All of the records shown below need to be copied with no differences.
*** SOURCE DATA ***
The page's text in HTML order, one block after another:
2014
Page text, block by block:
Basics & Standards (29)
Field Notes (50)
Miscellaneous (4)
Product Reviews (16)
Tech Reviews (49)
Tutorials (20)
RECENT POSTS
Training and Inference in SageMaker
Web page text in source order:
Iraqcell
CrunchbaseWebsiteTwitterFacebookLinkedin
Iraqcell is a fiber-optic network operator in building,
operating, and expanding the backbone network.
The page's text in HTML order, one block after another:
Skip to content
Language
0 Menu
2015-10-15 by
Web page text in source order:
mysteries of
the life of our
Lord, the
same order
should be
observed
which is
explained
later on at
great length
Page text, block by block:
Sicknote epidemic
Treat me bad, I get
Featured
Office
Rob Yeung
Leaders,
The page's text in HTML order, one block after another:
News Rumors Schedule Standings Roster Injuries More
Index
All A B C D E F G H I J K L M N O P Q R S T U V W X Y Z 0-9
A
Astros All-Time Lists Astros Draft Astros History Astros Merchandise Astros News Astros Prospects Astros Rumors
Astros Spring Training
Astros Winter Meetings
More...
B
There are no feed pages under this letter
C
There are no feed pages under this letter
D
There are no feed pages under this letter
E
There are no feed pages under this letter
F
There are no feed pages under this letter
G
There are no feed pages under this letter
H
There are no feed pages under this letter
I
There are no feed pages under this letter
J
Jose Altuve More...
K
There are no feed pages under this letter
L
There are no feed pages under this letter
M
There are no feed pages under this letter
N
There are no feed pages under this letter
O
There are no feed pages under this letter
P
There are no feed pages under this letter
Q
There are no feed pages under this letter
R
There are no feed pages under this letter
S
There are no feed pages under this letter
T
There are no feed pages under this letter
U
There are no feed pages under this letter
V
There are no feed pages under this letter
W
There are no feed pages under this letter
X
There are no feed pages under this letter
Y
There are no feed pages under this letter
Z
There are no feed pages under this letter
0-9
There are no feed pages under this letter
*** End of SOURCE DATA ***
**RESULT OF THE EXERCISE:**
The page's text in HTML order, one block after another:
2014
Page text, block by block:
Basics & Standards (29)
Field Notes (50)
Miscellaneous (4)
Product Reviews (16)
Tech Reviews (49)
Tutorials (20)
RECENT POSTS
Training and Inference in SageMaker
Web page text in source order:
Iraqcell
CrunchbaseWebsiteTwitterFacebookLinkedin
Iraqcell is a fiber-optic network operator in building,
operating, and expanding the backbone network.
The page's text in HTML order, one block after another:
Skip to content
Language
0 Menu
2015-10-15 by
Web page text in source order:
mysteries of
the life of our
Lord, the
same order
should be
observed
which is
explained
later on at
great length
Page text, block by block:
Sicknote epidemic
Treat me bad, I get
Featured
Office
Rob Yeung
Leaders,
The page's text in HTML order, one block after another:
News Rumors Schedule Standings Roster Injuries More
Index
All A B C D E F G H I J K L M N O P Q R S T U V W X Y Z 0-9
A
Astros All-Time Lists Astros Draft Astros History Astros Merchandise Astros News Astros Prospects Astros Rumors
Astros Spring Training
Astros Winter Meetings
More...
B
There are no feed pages under this letter
C
There are no feed pages under this letter
D
There are no feed pages under this letter
E
There are no feed pages under this letter
F
There are no feed pages under this letter
G
There are no feed pages under this letter
H
There are no feed pages under this letter
I
There are no feed pages under this letter
J
Jose Altuve More...
K
There are no feed pages under this letter
L
There are no feed pages under this letter
M
There are no feed pages under this letter
N
There are no feed pages under this letter
O
There are no feed pages under this letter
P
There are no feed pages under this letter
Q
There are no feed pages under this letter
R
There are no feed pages under this letter
S
There are no feed pages under this letter
T
There are no feed pages under this letter
U
There are no feed pages under this letter
V
There are no feed pages under this letter
W
There are no feed pages under this letter
X
There are no feed pages under this letter
Y
There are no feed pages under this letter
Z
There are no feed pages under this letter
0-9
There are no feed pages under this letter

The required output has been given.